4. 3 National and Social Agenda
All interventions used in the studies and literature reviews were interventions that can be utilised and offered within the local setting. The ministry for Health, the Elderly and Community Care in Malta offers two types of support for smoking cessation and these can be found online on their website (Ministry of Health, the Elderly and Community Care, 2008). A quit line and free phone service offers direct telephone support and advice on a humanistic and empathic approach. Anyone interested to make use of the services are then given immediate telephone support on quitting and are also referred to a support group know as ‘ Tobacco Dependence Support Classes, depending on their individual needs and smoking habits. One of the services provided in the ‘ Tobacco Dependence Support Classes’ is in fact advice and guidance on the commercially available NRT and how to use them. Sammut (2003) identified a low abstinence rate at the end of the six month post-intervention at smoking cessation clinics. The 10% prevalence abstinence rate and 9% continuous abstinence rate at six months achieved in Malta was significantly lower than the 20-30% long term abstinence rates obtained from a similar service offered in the UK (The Maudsley Hospital Smoking Cessation Clinic, 2000). Two possible factors may account for this difference.

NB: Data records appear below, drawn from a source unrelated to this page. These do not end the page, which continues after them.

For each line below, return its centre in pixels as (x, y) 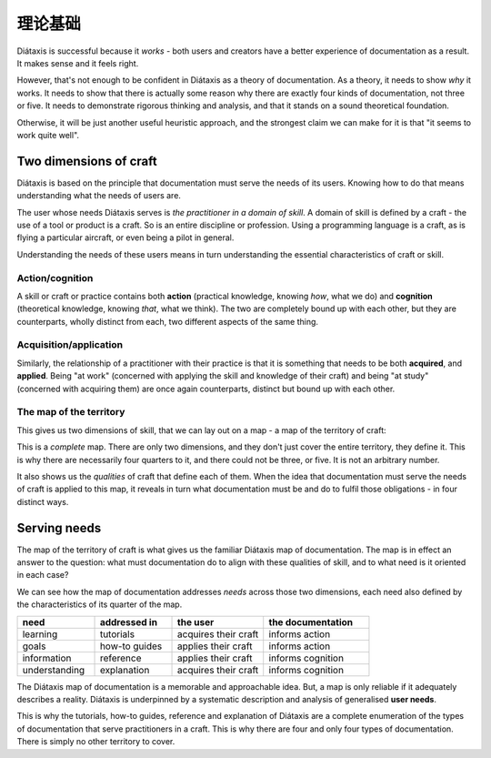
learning (40, 634)
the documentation (311, 622)
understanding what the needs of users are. (99, 196)
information (47, 658)
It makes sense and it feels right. (78, 63)
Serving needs (59, 528)
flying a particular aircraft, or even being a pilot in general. (125, 238)
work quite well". (48, 135)

One significant factor could be the freedom of choice for the use of NRTs. While in UK and US recommendations put pharmacotherapy (NRT) as the cornerstone of therapy, Maltese smoking cessation clinics still leave participants free to choose over the method for smoking cessation. Another significant factor may be due to the high cost of purchase of NRTs, which has to be borne by participants who want to quit. Therefore, Sammut (2003) suggested that Maltese Health Division would do well to follow UK National Health Services (NHS), which has recognised the cost-effectiveness of NRT products, and ” make them available for prescription by general practitioners” (NHS Smoking Cessation Services, Service and Monitoring Guidance, 2001/02). Hence, one of the most important considerations for future smoking cessation interventions carried out locally will be the provision of low cost/free NRT.
4. 4 Conclusion
The findings of various studies and the systematic review determined that several forms of Nicotine Replacement Therapy could improve the outcome of smoking cessation. Nicotine Inhaler can either be used alone or in combination with another form of NRT. This was seen in various studies where nicotine inhaler increases the rates of smoking cessation when compared with nicotine patch (Westman et al. 2000). Findings suggest that, as demonstrated with other studies of NRTs (for example: Hughes et al., 989: Perkins et al., 2004; Fucito and Juliana, 2007), psychological factors play an important role in smokers’ subjective responses to nicotine inhalers (Darredeau & Barret, 2010). One of the most important considerations for future smoking cessation intervention would be direct comparisons between the various forms of NRT and between the different doses and durations of treatment. Also direct comparisons between NRT should be considered with newer pharmacotherapies. All forms of NRT that are commercially available, that is, gum, transdermal patch, nasal spray, inhaler, lozenge and sublingual tablet are effective as part of a strategy to promote smoking cessation (Stead et al., 2008). These conclusions apply smokers and who are motivated to quit and who has high levels of nicotine dependence.